No Brasil, o número de processos por erro médico analisados pelo Superior Tribunal de Justiça (STJ), de 2002 ao final de 2008 mais que triplicou. Segundo a assessoria de imprensa do tribunal o volume de ações passou de 120 para 398. No primeiro semestre de 2009 existiam 471 casos, na sua maioria questionando a responsabilidade exclusiva do médico e não das instituições. O avanço das denúncias demonstra, por um lado, que os brasileiros estão mais cônscios dos seus direitos. Não obstante, o Conselho Regional de Medicina do Estado de São Paulo (CREMESP) compreende que a má-formação profissional dos médicos e as condições precárias ao exercício da profissão estabelecem o pano de fundo das estatísticas (PROCESSOS..., 2009).

No exame de Responsabilidade Civil decorrente da relação médico-paciente deve a abordagem realizar-se sob um duplo enfoque: o erro médico e a iatrogenia.

Erro

Erro é um conhecimento equivocado, falso, contrário ao certo e verdadeiro; sua presença desvirtua a ação médica, cujo objeto é a atenção do paciente e não o oposto. Origina-se o termo do latim errare significando “vagar, vagabundear, equivocar-se”. Também tem sido equivalente a “ofender, agravar, faltar”, ações exercidas sobre o paciente através do erro. Sucede da mesma forma com os vocábulos error, errante, errado, ou errata ou com os arcaísmos gerranza, errança, assim como os derivados deserrado “extraviado”, desarrar “perder o ânimo, cair em confusão”, errante “perdido” ou os cultismos aberrar “apartar-se do caminho”, errabundo, erradio, errôneo, errata, erronia, errático, errátil (COROMINAS, 1998, p. 842).
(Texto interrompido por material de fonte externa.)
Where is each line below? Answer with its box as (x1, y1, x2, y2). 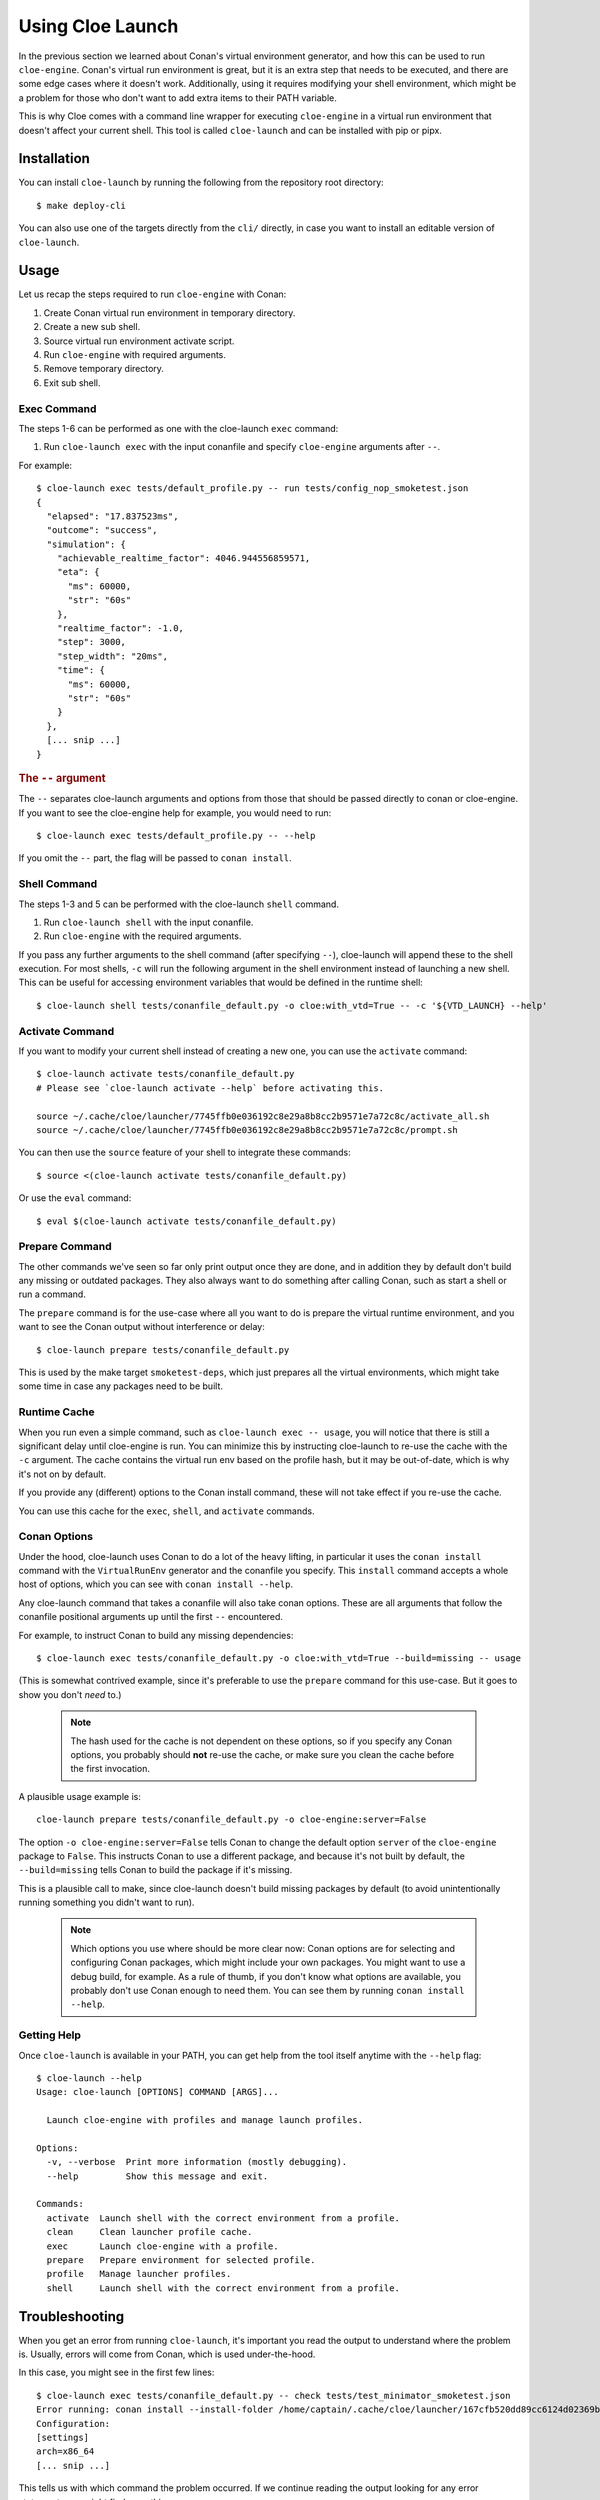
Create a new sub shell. (43, 321, 141, 333)
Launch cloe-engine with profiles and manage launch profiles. (46, 2115, 364, 2126)
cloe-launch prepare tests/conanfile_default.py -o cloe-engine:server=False (36, 1814, 427, 1825)
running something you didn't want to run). (18, 1896, 195, 1909)
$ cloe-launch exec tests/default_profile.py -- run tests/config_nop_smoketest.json (36, 483, 469, 494)
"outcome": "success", (46, 525, 158, 536)
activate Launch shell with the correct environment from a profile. (46, 2212, 400, 2224)
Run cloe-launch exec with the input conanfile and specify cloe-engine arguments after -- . (43, 441, 441, 453)
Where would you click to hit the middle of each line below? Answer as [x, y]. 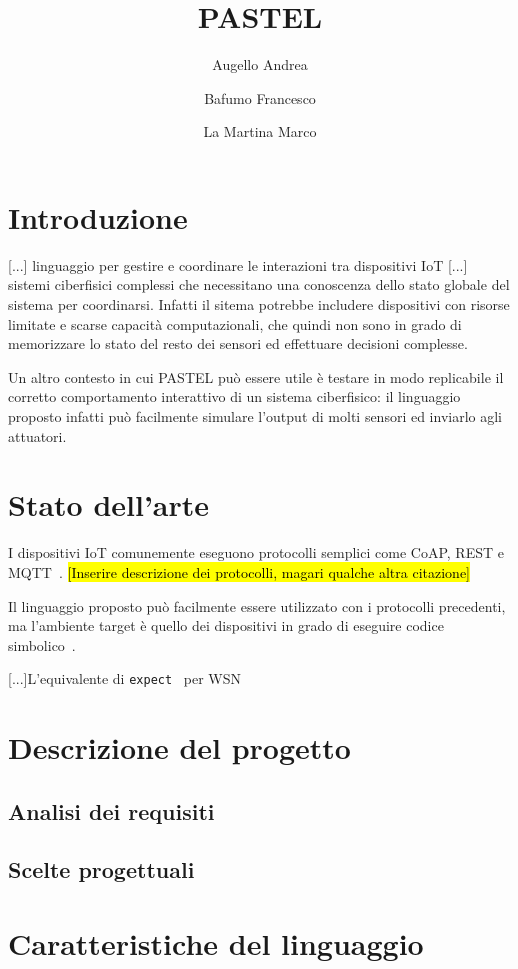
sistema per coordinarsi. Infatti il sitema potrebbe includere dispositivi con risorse [259, 304]
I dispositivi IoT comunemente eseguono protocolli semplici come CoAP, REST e [256, 552]
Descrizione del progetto [179, 747]
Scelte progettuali [101, 869]
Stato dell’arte [109, 504]
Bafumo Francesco [260, 97]
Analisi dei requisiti [111, 810]
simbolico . [42, 644]
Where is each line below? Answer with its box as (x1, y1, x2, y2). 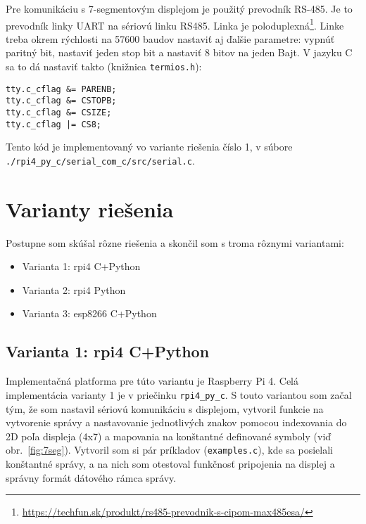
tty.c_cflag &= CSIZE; (6, 108, 112, 117)
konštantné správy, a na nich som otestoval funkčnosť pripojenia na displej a (6, 456, 335, 471)
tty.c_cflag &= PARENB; (6, 84, 117, 94)
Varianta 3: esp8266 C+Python (22, 306, 157, 321)
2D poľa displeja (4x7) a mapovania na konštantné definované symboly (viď (6, 428, 332, 443)
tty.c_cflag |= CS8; (6, 119, 102, 129)
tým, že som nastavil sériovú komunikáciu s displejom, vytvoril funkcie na (6, 401, 324, 416)
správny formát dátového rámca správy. (6, 470, 177, 485)
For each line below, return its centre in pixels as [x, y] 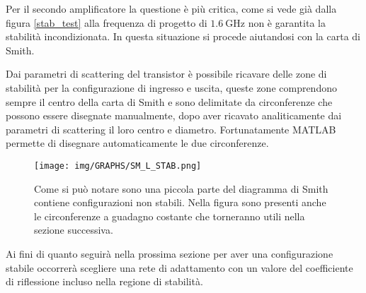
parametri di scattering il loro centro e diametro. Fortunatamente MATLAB [171, 129]
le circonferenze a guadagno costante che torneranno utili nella [170, 216]
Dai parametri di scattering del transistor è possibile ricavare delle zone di [166, 74]
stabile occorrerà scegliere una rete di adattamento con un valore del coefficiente [179, 267]
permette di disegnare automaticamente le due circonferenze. [137, 143]
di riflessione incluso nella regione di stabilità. [104, 281]
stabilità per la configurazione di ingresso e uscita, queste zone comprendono [171, 87]
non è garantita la [287, 22]
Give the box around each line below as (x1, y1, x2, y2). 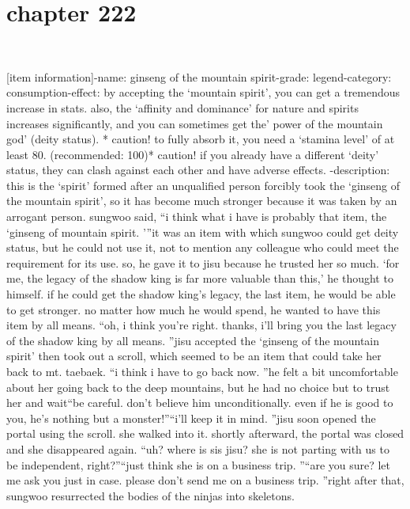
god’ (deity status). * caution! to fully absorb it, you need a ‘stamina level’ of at (6, 131, 395, 147)
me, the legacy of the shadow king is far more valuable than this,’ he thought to (6, 270, 393, 287)
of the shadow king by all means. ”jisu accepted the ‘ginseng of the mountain (6, 332, 380, 348)
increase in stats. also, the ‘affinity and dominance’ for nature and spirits (6, 99, 359, 116)
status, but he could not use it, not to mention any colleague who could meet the (6, 239, 399, 256)
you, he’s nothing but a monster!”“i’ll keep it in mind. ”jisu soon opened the (6, 409, 376, 426)
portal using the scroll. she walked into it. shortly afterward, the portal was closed (6, 425, 404, 442)
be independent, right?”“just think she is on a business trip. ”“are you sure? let (6, 456, 391, 473)
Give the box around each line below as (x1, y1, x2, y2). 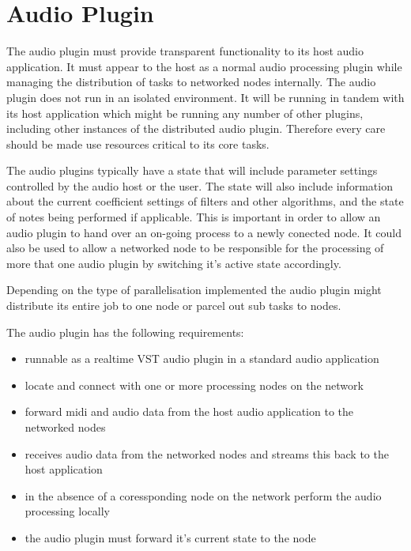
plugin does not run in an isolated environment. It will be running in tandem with (6, 89, 405, 105)
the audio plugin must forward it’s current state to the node (25, 529, 316, 545)
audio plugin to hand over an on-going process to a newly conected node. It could (6, 224, 402, 240)
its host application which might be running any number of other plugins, (6, 104, 364, 121)
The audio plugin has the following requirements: (6, 323, 244, 340)
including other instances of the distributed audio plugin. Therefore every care (6, 120, 386, 137)
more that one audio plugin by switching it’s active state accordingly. (6, 255, 341, 271)
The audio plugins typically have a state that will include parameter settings (6, 162, 378, 179)
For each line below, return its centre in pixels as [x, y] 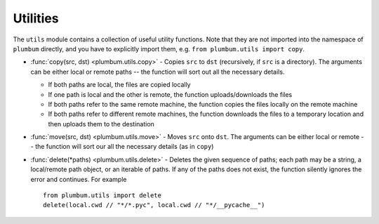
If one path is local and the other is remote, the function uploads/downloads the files [170, 94]
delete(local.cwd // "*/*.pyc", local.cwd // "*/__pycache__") [154, 205]
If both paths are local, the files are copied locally [119, 85]
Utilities [36, 18]
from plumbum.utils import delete [102, 196]
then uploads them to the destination [101, 124]
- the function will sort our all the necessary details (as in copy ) [122, 147]
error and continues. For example [79, 179]
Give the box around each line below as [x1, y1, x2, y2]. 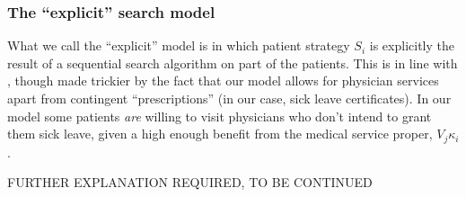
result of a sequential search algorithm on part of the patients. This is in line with [7, 53, 458, 72]
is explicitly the [369, 36, 454, 55]
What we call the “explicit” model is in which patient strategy [7, 36, 350, 55]
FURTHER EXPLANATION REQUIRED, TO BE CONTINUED [7, 173, 373, 192]
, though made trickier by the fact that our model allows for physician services [7, 71, 439, 90]
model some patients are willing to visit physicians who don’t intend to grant [7, 106, 432, 125]
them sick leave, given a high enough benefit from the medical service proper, [7, 124, 433, 143]
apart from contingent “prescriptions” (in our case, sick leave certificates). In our [7, 89, 452, 107]
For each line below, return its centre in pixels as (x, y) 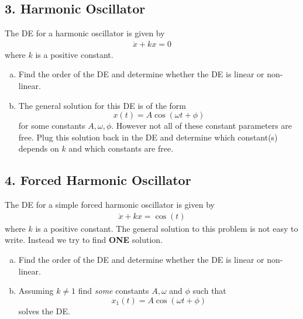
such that (209, 291)
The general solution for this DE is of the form (102, 105)
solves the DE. (44, 311)
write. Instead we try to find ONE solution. (84, 240)
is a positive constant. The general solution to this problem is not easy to (167, 228)
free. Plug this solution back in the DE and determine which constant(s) (148, 137)
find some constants (113, 291)
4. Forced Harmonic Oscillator (98, 180)
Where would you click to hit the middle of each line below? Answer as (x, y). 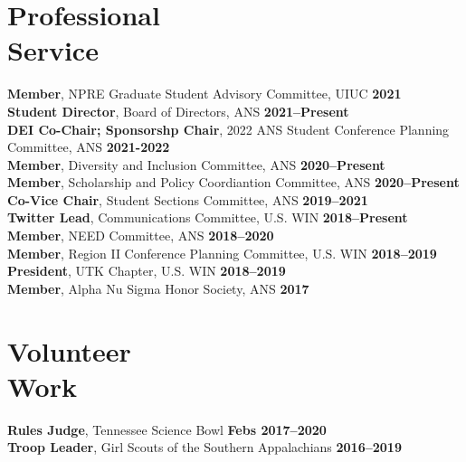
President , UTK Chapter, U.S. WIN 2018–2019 (147, 271)
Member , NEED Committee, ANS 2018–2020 (141, 236)
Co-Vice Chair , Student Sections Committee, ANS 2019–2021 (188, 199)
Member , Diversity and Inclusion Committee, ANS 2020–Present (196, 164)
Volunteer (69, 350)
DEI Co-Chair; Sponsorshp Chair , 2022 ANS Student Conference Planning (228, 129)
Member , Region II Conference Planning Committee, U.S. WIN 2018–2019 (222, 253)
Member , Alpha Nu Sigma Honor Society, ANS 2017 (158, 288)
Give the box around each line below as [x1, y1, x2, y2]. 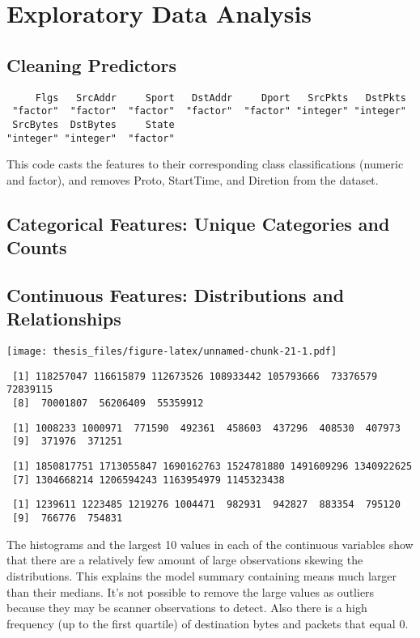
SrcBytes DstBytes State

O erro médico numa acepção bem ampla é considerado a falha do médico no exercício da profissão. Decorre do descumprimento de um dever contratual ou extracontratual. Ao referir-se à responsabilidade médica, Moraes (1995, p. 239) afirma ser esta examinada a partir do que o médico “[...] fez e não deveria ter feito, deixou de fazer e deveria ter feito, falou e não deveria ter falado ou, ainda, não falou e deveria ter falado.”

Comete-se erro quando há ambigüidade, confunde-se o diagnóstico, o procedimento, a droga, o prognóstico, a profilaxia ou a reabilitação. Por isso, o equívoco transtorna ou afeta todos os ramos do exercício médico, em cada uma de suas partes, etapas, procedimentos ou condições de realização. O erro na Medicina tem projeções transcendentes na formação do médico, que ademais de receber instrução e treinamento suficientes para o aumento dos seus conhecimentos, habilidades e destrezas, deverá aperfeiçoar-se dentro de um marco humanístico que lhe permita não somente compreender, compadecer e alentar aos pacientes, mas compartir-lhes um trato amável, com respeito à sua condição humana e desenvolvendo a profissão com esteio na própria vocação pelo serviço.

Iatrogenia

A palavra iatrogenia deriva do grego (iatros = médico / gignesthai = nascer, que deriva da palavra genesis = produzir, significando qualquer ação decorrente da prática médica.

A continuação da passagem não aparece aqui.